И сам захихикал над своим язвительным каламбуром.
- А, может, мы недооцениваем наших потенциальных противников? - предположил
Локлан Лэрдский - Может, кто-то действительно собирается начать войну, и
подобными действиями просто рассчитывает посеять панику; чтобы, услышав
известие о смерти государя, тут же обрушиться на нас с войском?
- Ну, паники не будет, - явственно ухмыльнулся наместник Ашкелона. -
Напротив, версия о неуязвимости императора получила новое подтверждение,
хоть мне и тягостно, что близнец заплатил за это собственной жизнью. Но, в
общем, в этом и состоял его долг - не перед императором, а перед всей нашей
империей. И он знал, на что соглашался.
- Но кто из известных нам государей рискнул бы открыто противостоять
Великому Роану? - задал вопрос Далмеллин. - Лотэр? Аммелорд? Варварская и
нищая Самаана?
- Может, существует заговор на уровне государей? - подбросил идею Локлан
Лэрдский.
- Я бы знал об этом в тот же день, когда подобная мысль возникла в их
дубовых головах, - фыркнул Сивард Ру. - А если бы их головы не были
дубовыми, то и соседние страны процветали бы, а не благоговели перед нами.
Нет, заговора нет и быть не может.
- Ходевенский континент тоже отпадает, - высказал свое мнение Теобальд. -
Большинство тамошних государств находятся на уровне варварства. Если бы их
не отделял от нас океан, я бы стал их опасаться: юные народы всегда
кровожадны и не считаются с собственными потерями при завоеваниях. Но им до
нас так просто не добраться. К тому же, они и между собой не разобрались.
- У меня есть одно предположение, - взял слово Аббон Флерийский. - И оно
мне не нравится.

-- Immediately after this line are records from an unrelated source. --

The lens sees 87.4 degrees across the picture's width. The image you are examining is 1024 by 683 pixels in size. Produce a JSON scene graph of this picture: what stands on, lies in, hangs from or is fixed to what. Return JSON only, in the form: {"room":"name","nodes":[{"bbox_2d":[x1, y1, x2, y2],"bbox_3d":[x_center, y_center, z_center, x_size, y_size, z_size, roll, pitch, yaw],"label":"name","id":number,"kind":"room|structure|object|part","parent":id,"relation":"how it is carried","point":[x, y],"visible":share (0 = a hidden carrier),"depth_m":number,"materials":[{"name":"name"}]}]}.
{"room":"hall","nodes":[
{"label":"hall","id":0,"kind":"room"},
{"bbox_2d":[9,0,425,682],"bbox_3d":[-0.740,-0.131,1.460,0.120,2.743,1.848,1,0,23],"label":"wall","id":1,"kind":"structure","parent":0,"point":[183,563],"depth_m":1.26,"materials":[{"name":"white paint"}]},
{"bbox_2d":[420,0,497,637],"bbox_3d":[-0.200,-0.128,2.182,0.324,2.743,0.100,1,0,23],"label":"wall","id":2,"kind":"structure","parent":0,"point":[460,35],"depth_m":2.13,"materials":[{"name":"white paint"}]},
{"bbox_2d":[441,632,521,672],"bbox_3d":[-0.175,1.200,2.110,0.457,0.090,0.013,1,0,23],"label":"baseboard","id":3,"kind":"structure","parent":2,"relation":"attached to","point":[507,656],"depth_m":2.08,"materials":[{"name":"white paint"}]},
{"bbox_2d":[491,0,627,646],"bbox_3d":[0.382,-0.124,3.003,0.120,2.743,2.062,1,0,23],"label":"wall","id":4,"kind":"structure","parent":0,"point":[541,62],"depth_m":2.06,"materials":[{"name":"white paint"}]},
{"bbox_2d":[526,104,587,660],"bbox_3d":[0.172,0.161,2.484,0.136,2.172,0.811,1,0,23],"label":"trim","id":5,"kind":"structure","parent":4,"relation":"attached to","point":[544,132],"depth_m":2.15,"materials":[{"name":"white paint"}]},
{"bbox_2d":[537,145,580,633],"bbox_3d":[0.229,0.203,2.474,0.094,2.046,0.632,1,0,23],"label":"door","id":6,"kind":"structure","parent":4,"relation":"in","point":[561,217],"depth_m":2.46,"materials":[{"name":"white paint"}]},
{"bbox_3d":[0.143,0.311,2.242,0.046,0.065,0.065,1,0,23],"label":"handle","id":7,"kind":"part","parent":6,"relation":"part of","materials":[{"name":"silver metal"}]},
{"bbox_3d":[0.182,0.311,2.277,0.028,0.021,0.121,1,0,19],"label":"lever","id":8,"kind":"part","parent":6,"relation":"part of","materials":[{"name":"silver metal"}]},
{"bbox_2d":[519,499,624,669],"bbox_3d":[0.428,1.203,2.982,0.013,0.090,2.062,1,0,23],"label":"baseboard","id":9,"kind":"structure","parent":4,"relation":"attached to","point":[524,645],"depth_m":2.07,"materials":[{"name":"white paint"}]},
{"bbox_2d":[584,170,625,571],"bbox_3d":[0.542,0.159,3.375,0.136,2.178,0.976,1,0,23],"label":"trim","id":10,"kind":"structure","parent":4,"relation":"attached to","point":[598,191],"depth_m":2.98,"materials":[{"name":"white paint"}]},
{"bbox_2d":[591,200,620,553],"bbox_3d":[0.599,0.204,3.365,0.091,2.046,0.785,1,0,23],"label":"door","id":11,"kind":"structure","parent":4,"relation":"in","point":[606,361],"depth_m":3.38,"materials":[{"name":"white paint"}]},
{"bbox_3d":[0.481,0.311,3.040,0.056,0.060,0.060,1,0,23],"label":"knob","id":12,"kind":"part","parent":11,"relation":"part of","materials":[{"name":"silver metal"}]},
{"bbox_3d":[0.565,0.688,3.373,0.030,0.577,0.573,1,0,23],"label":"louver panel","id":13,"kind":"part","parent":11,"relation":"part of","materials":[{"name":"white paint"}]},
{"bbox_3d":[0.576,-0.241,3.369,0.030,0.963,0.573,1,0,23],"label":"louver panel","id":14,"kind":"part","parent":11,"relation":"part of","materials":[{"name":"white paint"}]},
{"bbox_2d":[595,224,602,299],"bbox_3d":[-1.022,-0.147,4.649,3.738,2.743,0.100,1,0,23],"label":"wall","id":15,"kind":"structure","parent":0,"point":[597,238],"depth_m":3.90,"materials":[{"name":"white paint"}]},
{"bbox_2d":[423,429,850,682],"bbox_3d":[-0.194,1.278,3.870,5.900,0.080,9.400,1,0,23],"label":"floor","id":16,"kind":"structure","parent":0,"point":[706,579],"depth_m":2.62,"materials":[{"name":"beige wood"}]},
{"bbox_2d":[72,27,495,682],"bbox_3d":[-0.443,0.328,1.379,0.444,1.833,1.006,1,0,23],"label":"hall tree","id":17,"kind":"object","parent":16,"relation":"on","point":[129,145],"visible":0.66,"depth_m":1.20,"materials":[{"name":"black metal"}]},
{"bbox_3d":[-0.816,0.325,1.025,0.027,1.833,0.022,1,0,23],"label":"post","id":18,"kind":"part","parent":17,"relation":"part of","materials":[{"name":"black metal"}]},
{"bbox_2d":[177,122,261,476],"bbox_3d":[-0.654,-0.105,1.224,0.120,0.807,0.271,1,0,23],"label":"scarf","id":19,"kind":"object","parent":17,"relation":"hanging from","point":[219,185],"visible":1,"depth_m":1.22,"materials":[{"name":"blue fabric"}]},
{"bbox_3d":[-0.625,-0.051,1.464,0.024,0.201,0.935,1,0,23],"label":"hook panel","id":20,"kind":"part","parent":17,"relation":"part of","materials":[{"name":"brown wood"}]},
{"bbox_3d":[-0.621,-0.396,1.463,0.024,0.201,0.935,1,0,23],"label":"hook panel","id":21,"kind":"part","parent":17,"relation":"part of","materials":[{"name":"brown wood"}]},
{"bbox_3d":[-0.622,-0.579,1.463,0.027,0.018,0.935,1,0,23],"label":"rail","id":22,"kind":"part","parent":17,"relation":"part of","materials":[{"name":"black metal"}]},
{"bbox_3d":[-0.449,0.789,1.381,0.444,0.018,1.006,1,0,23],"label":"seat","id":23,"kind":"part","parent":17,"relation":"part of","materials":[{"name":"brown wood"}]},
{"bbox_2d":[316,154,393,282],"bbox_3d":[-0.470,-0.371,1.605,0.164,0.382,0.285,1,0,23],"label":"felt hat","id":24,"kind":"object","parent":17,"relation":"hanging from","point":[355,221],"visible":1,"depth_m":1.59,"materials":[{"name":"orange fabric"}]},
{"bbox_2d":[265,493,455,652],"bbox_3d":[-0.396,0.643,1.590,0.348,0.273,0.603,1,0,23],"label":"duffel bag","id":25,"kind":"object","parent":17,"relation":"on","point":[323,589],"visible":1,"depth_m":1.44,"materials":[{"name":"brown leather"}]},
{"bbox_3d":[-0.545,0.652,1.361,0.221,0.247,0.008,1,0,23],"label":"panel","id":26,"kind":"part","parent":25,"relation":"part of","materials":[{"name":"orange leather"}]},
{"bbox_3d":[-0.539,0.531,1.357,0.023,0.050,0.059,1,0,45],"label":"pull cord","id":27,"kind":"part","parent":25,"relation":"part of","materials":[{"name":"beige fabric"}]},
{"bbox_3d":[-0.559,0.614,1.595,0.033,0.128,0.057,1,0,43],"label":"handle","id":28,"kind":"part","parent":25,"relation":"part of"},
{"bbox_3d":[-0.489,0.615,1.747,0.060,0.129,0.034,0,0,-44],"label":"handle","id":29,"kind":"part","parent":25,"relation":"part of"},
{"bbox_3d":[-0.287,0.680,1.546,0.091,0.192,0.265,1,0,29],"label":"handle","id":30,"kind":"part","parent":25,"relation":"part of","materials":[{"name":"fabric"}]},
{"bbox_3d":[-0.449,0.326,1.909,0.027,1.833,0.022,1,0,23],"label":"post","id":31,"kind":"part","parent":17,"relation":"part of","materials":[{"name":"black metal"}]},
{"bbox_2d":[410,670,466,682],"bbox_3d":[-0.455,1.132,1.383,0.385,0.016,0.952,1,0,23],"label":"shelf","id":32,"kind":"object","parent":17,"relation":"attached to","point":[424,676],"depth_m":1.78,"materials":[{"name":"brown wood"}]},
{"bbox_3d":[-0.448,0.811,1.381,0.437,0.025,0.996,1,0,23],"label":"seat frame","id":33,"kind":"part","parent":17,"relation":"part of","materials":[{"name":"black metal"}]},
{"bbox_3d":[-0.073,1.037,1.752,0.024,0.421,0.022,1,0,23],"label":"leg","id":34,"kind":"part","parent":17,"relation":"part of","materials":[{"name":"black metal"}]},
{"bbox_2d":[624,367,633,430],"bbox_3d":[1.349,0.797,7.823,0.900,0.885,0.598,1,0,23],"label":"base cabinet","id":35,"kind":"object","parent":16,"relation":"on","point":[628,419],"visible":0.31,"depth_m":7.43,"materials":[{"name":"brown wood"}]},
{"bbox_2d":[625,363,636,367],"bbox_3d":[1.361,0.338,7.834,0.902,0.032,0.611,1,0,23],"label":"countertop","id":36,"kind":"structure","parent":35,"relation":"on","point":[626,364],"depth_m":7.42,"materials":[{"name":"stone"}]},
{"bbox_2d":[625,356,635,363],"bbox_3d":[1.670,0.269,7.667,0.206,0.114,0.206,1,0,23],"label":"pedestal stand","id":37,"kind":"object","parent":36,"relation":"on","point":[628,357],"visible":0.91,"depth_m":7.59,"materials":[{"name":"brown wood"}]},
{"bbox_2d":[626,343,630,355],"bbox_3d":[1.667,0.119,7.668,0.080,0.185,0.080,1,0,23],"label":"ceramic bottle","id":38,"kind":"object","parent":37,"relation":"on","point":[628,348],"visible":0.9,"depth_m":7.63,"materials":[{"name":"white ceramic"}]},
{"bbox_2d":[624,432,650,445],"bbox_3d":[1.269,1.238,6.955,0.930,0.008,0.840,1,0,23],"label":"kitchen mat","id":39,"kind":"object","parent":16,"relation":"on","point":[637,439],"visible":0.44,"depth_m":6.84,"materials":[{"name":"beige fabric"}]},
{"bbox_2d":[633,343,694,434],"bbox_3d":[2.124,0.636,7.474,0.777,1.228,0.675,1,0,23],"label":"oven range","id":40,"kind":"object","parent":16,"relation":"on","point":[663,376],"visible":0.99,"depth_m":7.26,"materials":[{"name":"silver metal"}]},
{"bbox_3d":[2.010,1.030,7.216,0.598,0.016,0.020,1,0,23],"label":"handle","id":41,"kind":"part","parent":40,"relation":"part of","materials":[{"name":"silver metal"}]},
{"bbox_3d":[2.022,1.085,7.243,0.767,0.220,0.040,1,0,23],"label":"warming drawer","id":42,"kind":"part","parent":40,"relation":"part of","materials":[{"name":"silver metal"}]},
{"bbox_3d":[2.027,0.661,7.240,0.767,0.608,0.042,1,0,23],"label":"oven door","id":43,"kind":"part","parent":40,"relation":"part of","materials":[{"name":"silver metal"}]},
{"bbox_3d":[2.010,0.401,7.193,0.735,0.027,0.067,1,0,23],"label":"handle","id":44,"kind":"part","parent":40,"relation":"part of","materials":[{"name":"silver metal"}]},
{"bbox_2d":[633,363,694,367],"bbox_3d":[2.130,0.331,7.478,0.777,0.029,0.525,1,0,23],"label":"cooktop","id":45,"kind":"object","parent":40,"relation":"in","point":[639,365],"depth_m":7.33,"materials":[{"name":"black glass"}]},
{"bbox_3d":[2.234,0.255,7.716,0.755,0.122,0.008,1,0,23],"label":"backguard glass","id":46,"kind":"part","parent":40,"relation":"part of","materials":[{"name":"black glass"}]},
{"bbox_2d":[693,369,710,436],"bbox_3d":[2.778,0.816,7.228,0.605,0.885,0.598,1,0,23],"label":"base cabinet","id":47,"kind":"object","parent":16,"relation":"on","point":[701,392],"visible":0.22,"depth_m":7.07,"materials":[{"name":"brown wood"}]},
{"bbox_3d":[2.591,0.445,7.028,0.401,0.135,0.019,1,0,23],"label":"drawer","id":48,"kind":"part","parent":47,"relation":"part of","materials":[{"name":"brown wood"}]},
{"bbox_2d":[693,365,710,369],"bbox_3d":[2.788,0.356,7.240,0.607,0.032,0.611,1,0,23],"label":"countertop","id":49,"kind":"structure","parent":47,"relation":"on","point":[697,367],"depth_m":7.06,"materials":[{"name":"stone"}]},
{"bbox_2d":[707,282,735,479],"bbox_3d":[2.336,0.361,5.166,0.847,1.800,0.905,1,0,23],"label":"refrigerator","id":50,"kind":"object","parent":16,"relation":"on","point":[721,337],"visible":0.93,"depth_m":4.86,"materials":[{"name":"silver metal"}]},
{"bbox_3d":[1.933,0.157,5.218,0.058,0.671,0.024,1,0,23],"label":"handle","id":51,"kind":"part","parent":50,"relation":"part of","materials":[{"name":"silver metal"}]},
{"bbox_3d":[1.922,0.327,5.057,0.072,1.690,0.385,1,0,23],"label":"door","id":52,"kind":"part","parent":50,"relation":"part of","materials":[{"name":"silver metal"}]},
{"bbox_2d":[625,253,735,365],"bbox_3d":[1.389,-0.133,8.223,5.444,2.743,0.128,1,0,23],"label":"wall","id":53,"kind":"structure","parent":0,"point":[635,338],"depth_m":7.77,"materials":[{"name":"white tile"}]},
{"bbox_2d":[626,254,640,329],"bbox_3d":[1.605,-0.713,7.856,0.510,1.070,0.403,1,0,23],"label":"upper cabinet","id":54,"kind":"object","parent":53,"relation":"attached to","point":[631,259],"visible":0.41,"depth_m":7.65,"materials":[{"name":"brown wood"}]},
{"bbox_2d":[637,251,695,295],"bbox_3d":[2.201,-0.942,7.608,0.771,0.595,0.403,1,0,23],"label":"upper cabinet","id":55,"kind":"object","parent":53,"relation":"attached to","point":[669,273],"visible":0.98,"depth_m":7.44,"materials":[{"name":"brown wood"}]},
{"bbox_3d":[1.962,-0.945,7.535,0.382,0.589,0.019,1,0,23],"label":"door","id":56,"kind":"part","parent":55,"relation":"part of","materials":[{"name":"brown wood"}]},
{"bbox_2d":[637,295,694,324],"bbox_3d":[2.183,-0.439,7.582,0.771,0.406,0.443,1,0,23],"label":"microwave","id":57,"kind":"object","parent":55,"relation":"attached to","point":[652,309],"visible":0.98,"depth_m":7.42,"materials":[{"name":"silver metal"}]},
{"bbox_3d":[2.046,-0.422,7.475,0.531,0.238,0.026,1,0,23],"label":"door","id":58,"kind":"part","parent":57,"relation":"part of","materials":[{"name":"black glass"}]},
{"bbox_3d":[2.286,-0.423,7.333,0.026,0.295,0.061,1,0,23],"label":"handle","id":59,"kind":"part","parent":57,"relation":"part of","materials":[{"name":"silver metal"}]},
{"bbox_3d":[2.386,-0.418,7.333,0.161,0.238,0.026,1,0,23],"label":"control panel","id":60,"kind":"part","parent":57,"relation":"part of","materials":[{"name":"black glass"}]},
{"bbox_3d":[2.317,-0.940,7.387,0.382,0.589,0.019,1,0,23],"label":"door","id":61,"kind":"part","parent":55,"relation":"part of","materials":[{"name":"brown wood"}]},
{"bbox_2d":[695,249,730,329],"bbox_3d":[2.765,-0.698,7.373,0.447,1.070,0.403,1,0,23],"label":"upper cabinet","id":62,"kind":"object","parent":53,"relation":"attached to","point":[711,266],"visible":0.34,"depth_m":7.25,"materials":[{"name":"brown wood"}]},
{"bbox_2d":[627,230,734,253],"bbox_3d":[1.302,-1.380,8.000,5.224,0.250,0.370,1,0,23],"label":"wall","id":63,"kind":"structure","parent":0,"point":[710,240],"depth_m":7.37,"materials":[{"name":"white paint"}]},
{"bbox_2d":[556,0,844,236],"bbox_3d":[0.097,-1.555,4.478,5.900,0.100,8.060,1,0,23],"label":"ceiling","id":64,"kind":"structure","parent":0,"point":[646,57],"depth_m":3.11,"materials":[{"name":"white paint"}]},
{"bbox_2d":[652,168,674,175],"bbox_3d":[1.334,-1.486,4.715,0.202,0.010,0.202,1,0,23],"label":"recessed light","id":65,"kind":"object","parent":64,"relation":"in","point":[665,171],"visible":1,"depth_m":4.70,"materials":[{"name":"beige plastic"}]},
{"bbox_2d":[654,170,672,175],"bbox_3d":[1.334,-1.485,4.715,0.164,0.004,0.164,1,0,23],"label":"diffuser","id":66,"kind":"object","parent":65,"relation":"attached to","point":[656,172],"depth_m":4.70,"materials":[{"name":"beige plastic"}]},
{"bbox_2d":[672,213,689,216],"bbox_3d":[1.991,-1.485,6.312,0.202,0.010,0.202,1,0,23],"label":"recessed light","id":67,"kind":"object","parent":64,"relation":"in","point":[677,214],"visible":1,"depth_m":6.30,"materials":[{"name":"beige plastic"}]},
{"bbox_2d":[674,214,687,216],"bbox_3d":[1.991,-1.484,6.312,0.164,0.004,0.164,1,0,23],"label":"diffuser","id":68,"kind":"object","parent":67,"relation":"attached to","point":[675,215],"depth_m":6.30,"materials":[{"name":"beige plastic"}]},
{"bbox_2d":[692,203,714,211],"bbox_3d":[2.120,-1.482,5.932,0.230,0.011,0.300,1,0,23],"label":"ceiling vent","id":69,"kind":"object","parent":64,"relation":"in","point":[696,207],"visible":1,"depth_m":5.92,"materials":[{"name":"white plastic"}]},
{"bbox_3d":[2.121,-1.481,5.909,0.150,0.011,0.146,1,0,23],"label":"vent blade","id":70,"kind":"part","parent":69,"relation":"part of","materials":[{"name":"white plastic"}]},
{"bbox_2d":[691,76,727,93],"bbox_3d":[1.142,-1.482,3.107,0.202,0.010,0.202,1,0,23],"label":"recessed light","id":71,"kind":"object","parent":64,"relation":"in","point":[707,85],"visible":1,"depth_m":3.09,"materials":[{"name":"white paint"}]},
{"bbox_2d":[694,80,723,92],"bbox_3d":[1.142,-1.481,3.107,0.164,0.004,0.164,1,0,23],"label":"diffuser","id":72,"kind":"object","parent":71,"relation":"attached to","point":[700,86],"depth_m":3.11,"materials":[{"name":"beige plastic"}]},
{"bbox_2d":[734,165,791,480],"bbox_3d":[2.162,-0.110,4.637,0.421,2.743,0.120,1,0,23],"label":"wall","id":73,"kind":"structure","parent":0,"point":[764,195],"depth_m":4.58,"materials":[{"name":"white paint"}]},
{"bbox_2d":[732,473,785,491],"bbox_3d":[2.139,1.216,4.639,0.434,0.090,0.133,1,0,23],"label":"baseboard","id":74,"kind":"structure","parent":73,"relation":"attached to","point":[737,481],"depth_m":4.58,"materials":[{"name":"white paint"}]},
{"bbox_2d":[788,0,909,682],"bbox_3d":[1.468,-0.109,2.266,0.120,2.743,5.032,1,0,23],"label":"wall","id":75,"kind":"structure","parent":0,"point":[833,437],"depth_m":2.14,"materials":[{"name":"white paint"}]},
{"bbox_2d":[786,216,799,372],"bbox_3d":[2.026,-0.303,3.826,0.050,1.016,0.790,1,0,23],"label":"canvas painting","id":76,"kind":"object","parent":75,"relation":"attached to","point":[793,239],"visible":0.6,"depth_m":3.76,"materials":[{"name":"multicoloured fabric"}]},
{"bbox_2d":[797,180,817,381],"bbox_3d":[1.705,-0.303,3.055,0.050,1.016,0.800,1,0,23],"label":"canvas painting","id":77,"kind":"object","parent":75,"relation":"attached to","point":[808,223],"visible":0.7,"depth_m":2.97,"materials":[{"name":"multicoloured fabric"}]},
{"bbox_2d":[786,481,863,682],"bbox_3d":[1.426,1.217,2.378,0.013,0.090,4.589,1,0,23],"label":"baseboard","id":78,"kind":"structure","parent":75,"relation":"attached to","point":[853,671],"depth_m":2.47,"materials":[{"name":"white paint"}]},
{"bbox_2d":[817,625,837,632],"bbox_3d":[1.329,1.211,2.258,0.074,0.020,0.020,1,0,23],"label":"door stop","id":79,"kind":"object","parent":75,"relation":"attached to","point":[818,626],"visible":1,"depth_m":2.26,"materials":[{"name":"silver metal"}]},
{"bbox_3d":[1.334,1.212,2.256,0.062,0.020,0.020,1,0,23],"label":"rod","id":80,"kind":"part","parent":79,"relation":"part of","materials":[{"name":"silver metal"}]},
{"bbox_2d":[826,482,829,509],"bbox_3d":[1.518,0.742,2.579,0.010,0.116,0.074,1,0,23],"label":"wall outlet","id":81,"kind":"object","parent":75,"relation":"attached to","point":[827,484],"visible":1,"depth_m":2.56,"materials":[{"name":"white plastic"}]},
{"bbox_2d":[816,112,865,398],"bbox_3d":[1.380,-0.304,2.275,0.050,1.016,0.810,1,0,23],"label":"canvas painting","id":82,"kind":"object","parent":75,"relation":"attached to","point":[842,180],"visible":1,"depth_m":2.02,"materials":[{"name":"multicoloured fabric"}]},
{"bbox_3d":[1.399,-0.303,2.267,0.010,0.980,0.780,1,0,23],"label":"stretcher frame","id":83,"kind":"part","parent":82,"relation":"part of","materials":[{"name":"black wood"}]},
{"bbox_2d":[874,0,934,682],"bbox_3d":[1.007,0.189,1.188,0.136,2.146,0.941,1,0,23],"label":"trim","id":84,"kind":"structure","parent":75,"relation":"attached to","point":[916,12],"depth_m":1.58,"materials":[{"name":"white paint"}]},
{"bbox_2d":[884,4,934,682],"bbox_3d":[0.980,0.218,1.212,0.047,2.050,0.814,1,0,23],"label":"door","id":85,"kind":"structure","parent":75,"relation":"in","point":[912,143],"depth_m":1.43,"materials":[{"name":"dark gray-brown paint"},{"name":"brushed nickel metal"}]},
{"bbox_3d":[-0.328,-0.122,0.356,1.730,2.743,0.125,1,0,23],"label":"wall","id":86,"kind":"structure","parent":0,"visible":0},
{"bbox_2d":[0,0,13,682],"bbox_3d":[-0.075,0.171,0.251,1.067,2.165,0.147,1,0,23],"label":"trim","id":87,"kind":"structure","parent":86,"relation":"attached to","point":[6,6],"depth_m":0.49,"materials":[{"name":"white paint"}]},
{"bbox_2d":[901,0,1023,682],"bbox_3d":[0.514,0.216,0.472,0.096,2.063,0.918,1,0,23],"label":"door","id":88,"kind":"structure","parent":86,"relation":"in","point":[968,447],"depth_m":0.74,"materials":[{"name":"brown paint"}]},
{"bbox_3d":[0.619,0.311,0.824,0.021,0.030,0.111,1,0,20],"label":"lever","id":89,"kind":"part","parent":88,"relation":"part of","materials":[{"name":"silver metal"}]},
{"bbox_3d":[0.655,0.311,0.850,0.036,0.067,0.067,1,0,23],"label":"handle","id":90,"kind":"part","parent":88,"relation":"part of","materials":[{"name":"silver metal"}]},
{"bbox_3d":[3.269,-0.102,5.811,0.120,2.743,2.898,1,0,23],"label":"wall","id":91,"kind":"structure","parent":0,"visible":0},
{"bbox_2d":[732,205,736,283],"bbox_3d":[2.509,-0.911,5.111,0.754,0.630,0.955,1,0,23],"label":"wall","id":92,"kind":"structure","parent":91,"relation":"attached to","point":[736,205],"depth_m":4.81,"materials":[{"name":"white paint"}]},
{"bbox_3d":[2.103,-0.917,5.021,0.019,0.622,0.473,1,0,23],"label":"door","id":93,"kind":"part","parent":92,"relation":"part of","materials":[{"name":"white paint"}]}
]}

Накануне убийства меня посещал Аластер и просил взглянуть
в мое Озерцо Слез...
- Ты же отказался, - вмешался герцог Дембийский. - Или мне показалось?
- Ну, не время сейчас об этом... Главное, я все-таки посмотрел в свое
Озерцо, и пролил немало горьких слез.
- Это что - снова фигура речи? - сварливо спросил Далмеллин. - Сколько я ни
слушаю Вас в совете, Аббон, столько поражаюсь Вашему пристрастию к
недорогим эффектам.
- Дешевым, - подал голос Гуммер.
- Я так и сказал.
Аббон Флерийский не стал ввязываться в очередной спор из тех, что редко, но
все же разгорались прямо на заседании Большого Ночного Совета. И это тоже
сказало его участникам о серьезности положения.

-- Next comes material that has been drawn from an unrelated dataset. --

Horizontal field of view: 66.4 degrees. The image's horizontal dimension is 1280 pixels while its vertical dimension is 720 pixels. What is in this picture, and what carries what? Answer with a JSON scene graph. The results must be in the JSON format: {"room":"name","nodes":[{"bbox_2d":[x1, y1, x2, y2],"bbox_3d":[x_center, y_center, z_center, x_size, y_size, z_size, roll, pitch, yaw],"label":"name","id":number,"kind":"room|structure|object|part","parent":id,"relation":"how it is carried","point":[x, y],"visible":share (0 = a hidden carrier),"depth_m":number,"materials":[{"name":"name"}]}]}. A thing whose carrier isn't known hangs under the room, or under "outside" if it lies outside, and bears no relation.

- Мы снова вернулись к Бангалору, - молвил маг другим тоном - серьезным и
жестким. - Я обнаружил на Алоре средоточие силы, которой раньше там и в
помине не было. Звезды благоволят к этой земле, и всякий маг, решивший
заниматься там своим ремеслом, достигнет большего, чем где бы то ни было на
Лунггаре.
- Пока магов нет, бояться особо нечего? - спросил Локлан граф Лэрд.
- Но они уже есть, - громко сказал Аббон.